Problem details:
Below are records to be copied exactly; their pictures are to be omitted.

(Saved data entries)
◆ ◆ ◆

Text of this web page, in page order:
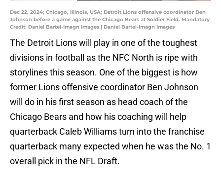
Dec 22, 2024; Chicago, Illinois, USA; Detroit Lions offensive coordinator Ben
Johnson before a game against the Chicago Bears at Soldier Field. Mandatory
Credit: Daniel Bartel-Imagn Images | Daniel Bartel-Imagn Images
The Detroit Lions will play in one of the toughest
divisions in football as the NFC North is ripe with
storylines this season. One of the biggest is how
former Lions offensive coordinator Ben Johnson
will do in his first season as head coach of the
Chicago Bears and how his coaching will help
quarterback Caleb Williams turn into the franchise
quarterback many expected when he was the No. 1
overall pick in the NFL Draft.
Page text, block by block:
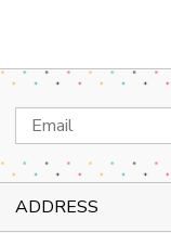
Email
Address
ADDRESS
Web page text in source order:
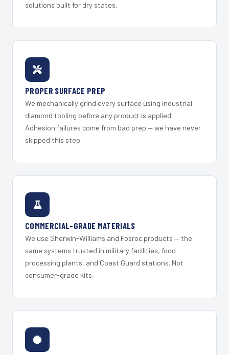
solutions built for dry states.
PROPER SURFACE PREP
We mechanically grind every surface using industrial
diamond tooling before any product is applied.
Adhesion failures come from bad prep — we have never
skipped this step.
COMMERCIAL-GRADE MATERIALS
We use Sherwin-Williams and Fosroc products — the
same systems trusted in military facilities, food
processing plants, and Coast Guard stations. Not
consumer-grade kits.

◆ ◆ ◆

Task answer:
Text of this web page, in page order:
Dec 22, 2024; Chicago, Illinois, USA; Detroit Lions offensive coordinator Ben
Johnson before a game against the Chicago Bears at Soldier Field. Mandatory
Credit: Daniel Bartel-Imagn Images | Daniel Bartel-Imagn Images
The Detroit Lions will play in one of the toughest
divisions in football as the NFC North is ripe with
storylines this season. One of the biggest is how
former Lions offensive coordinator Ben Johnson
will do in his first season as head coach of the
Chicago Bears and how his coaching will help
quarterback Caleb Williams turn into the franchise
quarterback many expected when he was the No. 1
overall pick in the NFL Draft.
Page text, block by block:
Email
Address
ADDRESS
Web page text in source order:
solutions built for dry states.
PROPER SURFACE PREP
We mechanically grind every surface using industrial
diamond tooling before any product is applied.
Adhesion failures come from bad prep — we have never
skipped this step.
COMMERCIAL-GRADE MATERIALS
We use Sherwin-Williams and Fosroc products — the
same systems trusted in military facilities, food
processing plants, and Coast Guard stations. Not
consumer-grade kits.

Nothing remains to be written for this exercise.